* _EXERCISE BRIEF_
Nothing except the pictures should be left out when you reproduce the listing exactly.

#### EXTRACTED DATA

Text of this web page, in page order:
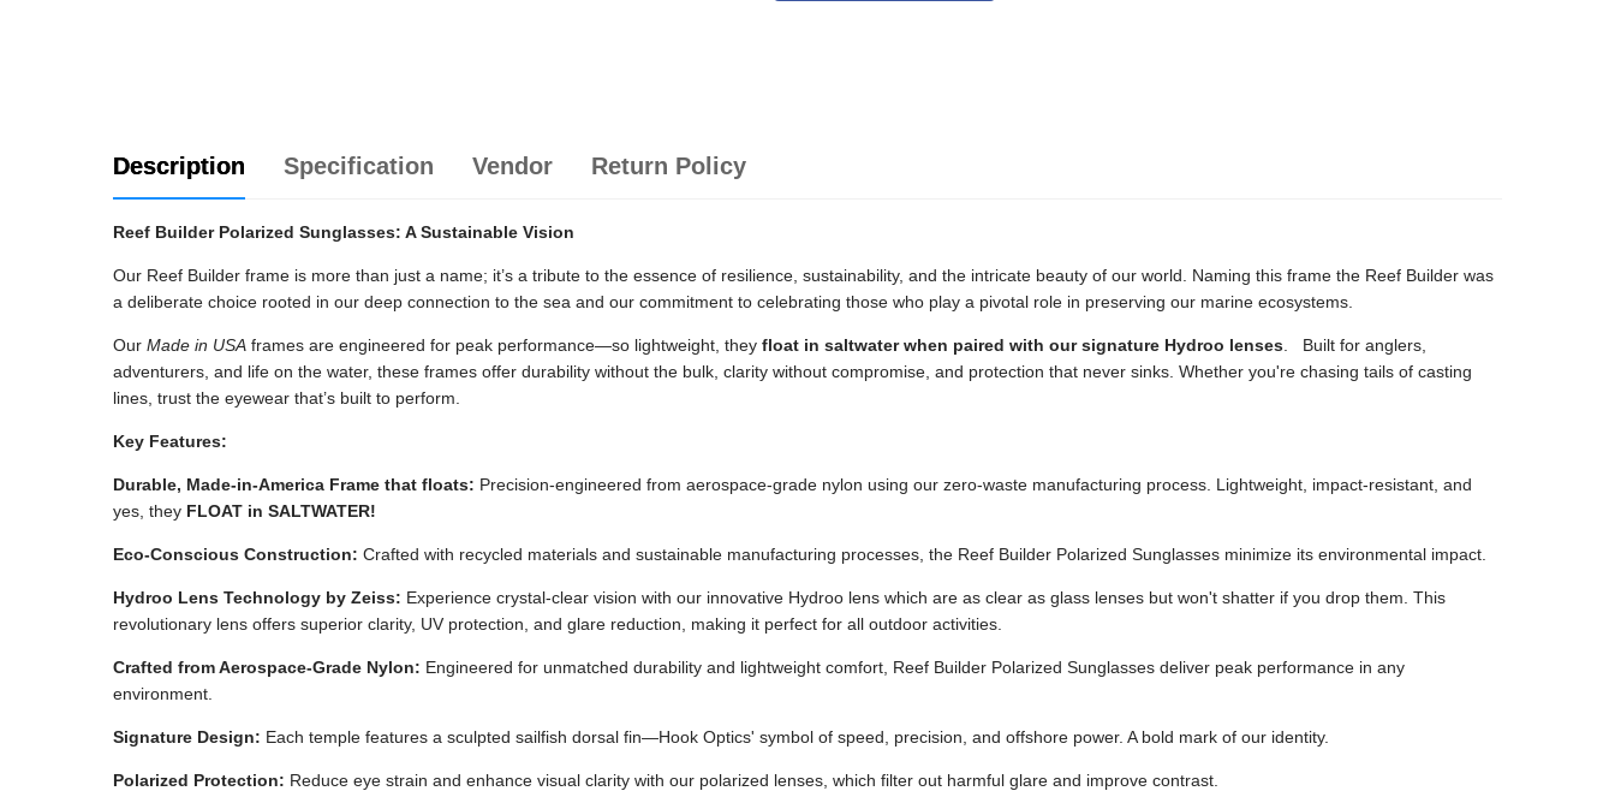
Description Specification Vendor Return Policy
Reef Builder Polarized Sunglasses: A Sustainable Vision
Our Reef Builder frame is more than just a name; it’s a tribute to the essence of resilience, sustainability, and the intricate beauty of our world. Naming this frame the Reef Builder was
a deliberate choice rooted in our deep connection to the sea and our commitment to celebrating those who play a pivotal role in preserving our marine ecosystems.
OurMade in USA frames are engineered for peak performance—so lightweight, theyfloat in saltwater when paired with our signature Hydroo lenses
Built for anglers,
adventurers, and life on the water, these frames offer durability without the bulk, clarity without compromise, and protection that never sinks. Whether you're chasing tails of casting
lines, trust the eyewear that’s built to perform.
Key Features:
Durable, Made-in-America Frame that floats: Precision-engineered from aerospace-grade nylon using our zero-waste manufacturing process. Lightweight, impact-resistant, and
yes, they FLOAT in SALTWATER!
Eco-Conscious Construction: Crafted with recycled materials and sustainable manufacturing processes, the Reef Builder Polarized Sunglasses minimize its environmental impact.
Hydroo Lens Technology by Zeiss: Experience crystal-clear vision with our innovative Hydroo lens which are as clear as glass lenses but won't shatter if you drop them. This
revolutionary lens offers superior clarity, UV protection, and glare reduction, making it perfect for all outdoor activities.
Crafted from Aerospace-Grade Nylon: Engineered for unmatched durability and lightweight comfort, Reef Builder Polarized Sunglasses deliver peak performance in any
environment.
Signature Design: Each temple features a sculpted sailfish dorsal fin—Hook Optics' symbol of speed, precision, and offshore power. A bold mark of our identity.
Polarized Protection: Reduce eye strain and enhance visual clarity with our polarized lenses, which filter out harmful glare and improve contrast.

########

* _EXERCISE ANSWER_
Text of this web page, in page order:
Description Specification Vendor Return Policy
Reef Builder Polarized Sunglasses: A Sustainable Vision
Our Reef Builder frame is more than just a name; it’s a tribute to the essence of resilience, sustainability, and the intricate beauty of our world. Naming this frame the Reef Builder was
a deliberate choice rooted in our deep connection to the sea and our commitment to celebrating those who play a pivotal role in preserving our marine ecosystems.
OurMade in USA frames are engineered for peak performance—so lightweight, theyfloat in saltwater when paired with our signature Hydroo lenses
Built for anglers,
adventurers, and life on the water, these frames offer durability without the bulk, clarity without compromise, and protection that never sinks. Whether you're chasing tails of casting
lines, trust the eyewear that’s built to perform.
Key Features:
Durable, Made-in-America Frame that floats: Precision-engineered from aerospace-grade nylon using our zero-waste manufacturing process. Lightweight, impact-resistant, and
yes, they FLOAT in SALTWATER!
Eco-Conscious Construction: Crafted with recycled materials and sustainable manufacturing processes, the Reef Builder Polarized Sunglasses minimize its environmental impact.
Hydroo Lens Technology by Zeiss: Experience crystal-clear vision with our innovative Hydroo lens which are as clear as glass lenses but won't shatter if you drop them. This
revolutionary lens offers superior clarity, UV protection, and glare reduction, making it perfect for all outdoor activities.
Crafted from Aerospace-Grade Nylon: Engineered for unmatched durability and lightweight comfort, Reef Builder Polarized Sunglasses deliver peak performance in any
environment.
Signature Design: Each temple features a sculpted sailfish dorsal fin—Hook Optics' symbol of speed, precision, and offshore power. A bold mark of our identity.
Polarized Protection: Reduce eye strain and enhance visual clarity with our polarized lenses, which filter out harmful glare and improve contrast.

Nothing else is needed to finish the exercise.